When comparing the CUDA code and migrated SYCL code, we can see that there are some 1:1 equivalent calls, which are listed below in the table:

| Functionality|CUDA|SYCL
|-|-|-
| library header file|`#include <cufft.h>`|`#include <dpct/fft_utils.hpp>`
| header file|`#include <cuda_runtime.h>`|`#include <CL/sycl.hpp>` <br> `#include <dpct/dpct.hpp>`
| Memory allocation on device| `cudaMalloc((void **)&d_h0, spectrumSize)`| `d_h0 = (sycl::float2 *)sycl::malloc_device(spectrumSize, dpct::get_default_queue()`
| FFT Data | `cufftHandle fftPlan`| `dpct::fft::fft_engine_ptr fftPlan`
| Copy memory between host and device| `cudaMemcpy(d_A, h_A, mem_size_A, cudaMemcpyHostToDevice)`| `dpct::get_default_queue().memcpy(d_A, h_A, mem_size_A).wait()`
| Execute inverse FFT to convert to spatial domain | `cufftExecC2C(fftPlan, d_ht, d_ht, CUFFT_INVERSE)`| `fftPlan->compute<sycl::float2, sycl::float2>(d_ht, d_ht, dpct::fft::fft_direction::backward)`
| Create FFT Plan| `cufftPlan2d(&fftPlan, meshSize, meshSize, CUFFT_C2C);`| ` dpct::fft::fft_engine::create(&dpct::get_default_queue(), meshSize, meshSize, dpct::fft::fft_type::complex_float_to_complex_float)`
| Free device memory allocation| `cudaFree(d_h0)` | `sycl::free(d_h0, dpct::get_default_queue())`
| Free FFT memory allocation| `cufftDestroy(fftPlan)` | `dpct::fft::fft_engine::destroy(fftPlan)`

##### The main FFT operation is done using SYCL oneMKL FFT equivalent of CUFFT API's library function as shown below:
##### FFT function to perform operation in CUDA code.
 ```// FFT data 
cufftHandle fftPlan;
// create FFT plan
checkCudaErrors(cufftPlan2d(&fftPlan, meshSize, meshSize, CUFFT_C2C));
// execute inverse FFT to convert to spatial domain
checkCudaErrors(cufftExecC2C(fftPlan, d_ht, d_ht, CUFFT_INVERSE));
```
##### oneMKL FFT function to perform operation in SYCL code:
```// FFT data
dpct::fft::fft_engine_ptr fftPlan;
// create FFT plan 
DPCT_CHECK_ERROR(fftPlan = dpct::fft::fft_engine::create(&dpct::get_default_queue(), meshSize, meshSize,dpct::fft::fft_type::complex_float_to_complex_float));
// execute inverse FFT to convert to spatial domain
checkCudaErrors(cufftExecC2C(fftPlan, d_ht, d_ht, CUFFT_INVERSE));
```


## Source Code

This section describes the location of the CUDA source and the contents of different SYCL source code directories in this project.

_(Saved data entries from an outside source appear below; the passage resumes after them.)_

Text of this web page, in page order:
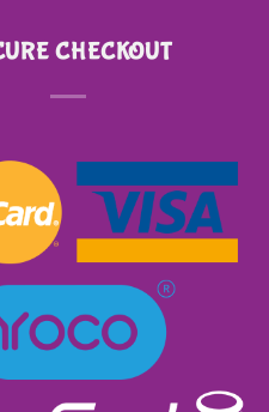
with the quality. It
and music. I received
definitely order from
excellent service and
CHECKOUT
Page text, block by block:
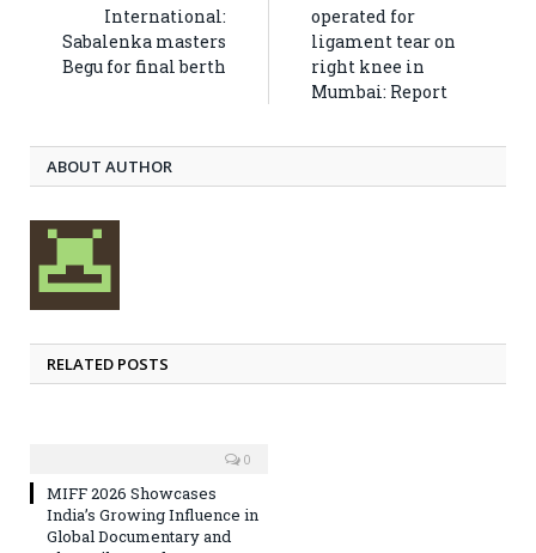
International:
Sabalenka masters
Begu for final berth
operated for
ligament tear on
right knee in
Mumbai: Report
ABOUT AUTHOR
RELATED POSTS
0
MIFF 2026 Showcases
India’s Growing Influence in
Global Documentary and
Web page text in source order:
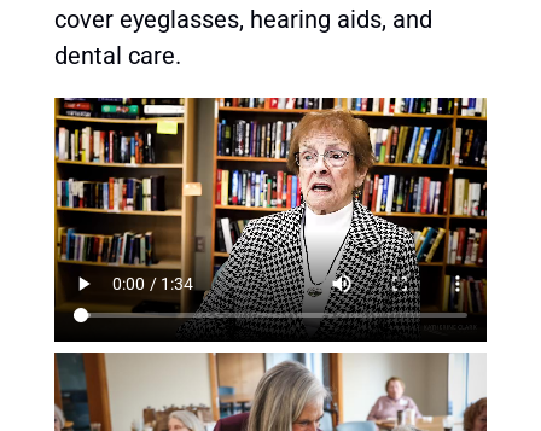
cover eyeglasses, hearing aids, and
dental care.
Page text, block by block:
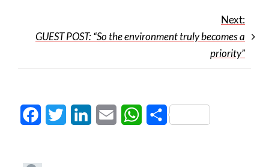
Next:
GUEST POST: “So the environment truly becomes a
priority”
FacebookTwitter LinkedInEmail WhatsApp
Share
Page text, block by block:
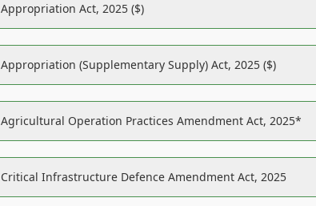
Appropriation Act, 2025 ($)
Appropriation (Supplementary Supply) Act, 2025 ($)
Agricultural Operation Practices Amendment Act, 2025*
Critical Infrastructure Defence Amendment Act, 2025
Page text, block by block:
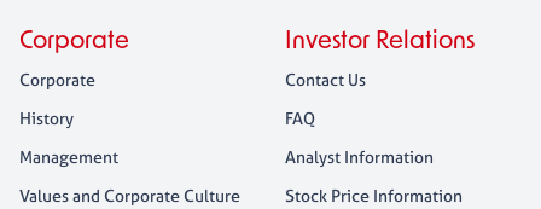
Corporate
Corporate
History
Management
Values and Corporate Culture
Investor Relations
Contact Us
FAQ
Analyst Information
Stock Price Information
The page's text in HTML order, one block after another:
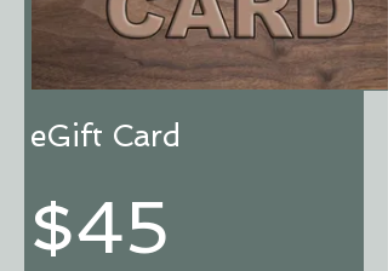
eGift Card
$45
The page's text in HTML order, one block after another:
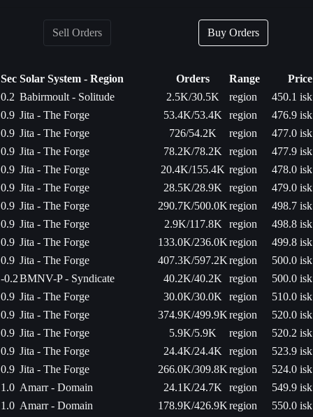
Sell Orders Buy Orders
Sec Solar System - Region Orders Range
Price
0.2 Babirmoult - Solitude 2.5K/30.5K region
450.1 isk
0.9 Jita - The Forge 53.4K/53.4K region
476.9 isk
0.9 Jita - The Forge 726/54.2K region
477.0 isk
0.9 Jita - The Forge 78.2K/78.2K region
477.9 isk
0.9 Jita - The Forge 20.4K/155.4K region
478.0 isk
0.9 Jita - The Forge 28.5K/28.9K region
479.0 isk
0.9 Jita - The Forge 290.7K/500.0Kregion
498.7 isk
0.9 Jita - The Forge 2.9K/117.8K region
498.8 isk
0.9 Jita - The Forge 133.0K/236.0Kregion
499.8 isk
0.9 Jita - The Forge 407.3K/597.2Kregion
500.0 isk
-0.2BMNV-P - Syndicate 40.2K/40.2K region
500.0 isk
0.9 Jita - The Forge 30.0K/30.0K region
510.0 isk
0.9 Jita - The Forge 374.9K/499.9Kregion
520.0 isk
0.9 Jita - The Forge 5.9K/5.9K region
520.2 isk
0.9 Jita - The Forge 24.4K/24.4K region
523.9 isk
0.9 Jita - The Forge 266.0K/309.8Kregion
524.0 isk
1.0 Amarr - Domain 24.1K/24.7K region
549.9 isk
1.0 Amarr - Domain 178.9K/426.9Kregion
550.0 isk
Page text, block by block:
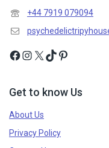
+44 7919 079094
Get to know Us
About Us
Privacy Policy

| folder name | source code description
| --- | ---
| [CUDA github](https://github.com/NVIDIA/cuda-samples/tree/master/Samples/4_CUDA_Libraries/oceanFFT) | Original CUDA Source used for migration
| dpct_output | Contains output of SYCLomatic Tool used to migrate SYCL-compliant code from CUDA code. This SYCL code has some unmigrated code that must be manually fixed to get full functionality. (The code does not functionally work as generated.)
| sycl_migrated | Contains manually migrated SYCL code from CUDA code.
<p style="background-color:#cdc"> Note: OceanFFT CUDA sample includes OpenGL feature as well, Since SYCL does not support OpenGL we do not migrate OpenGL functions.</p>


## Summary

In this module we have learnt how to migrate simple CUDA source to SYCL source to get functionality using `SYCLomatic` and then analized/optimized the SYCL source by manually coding.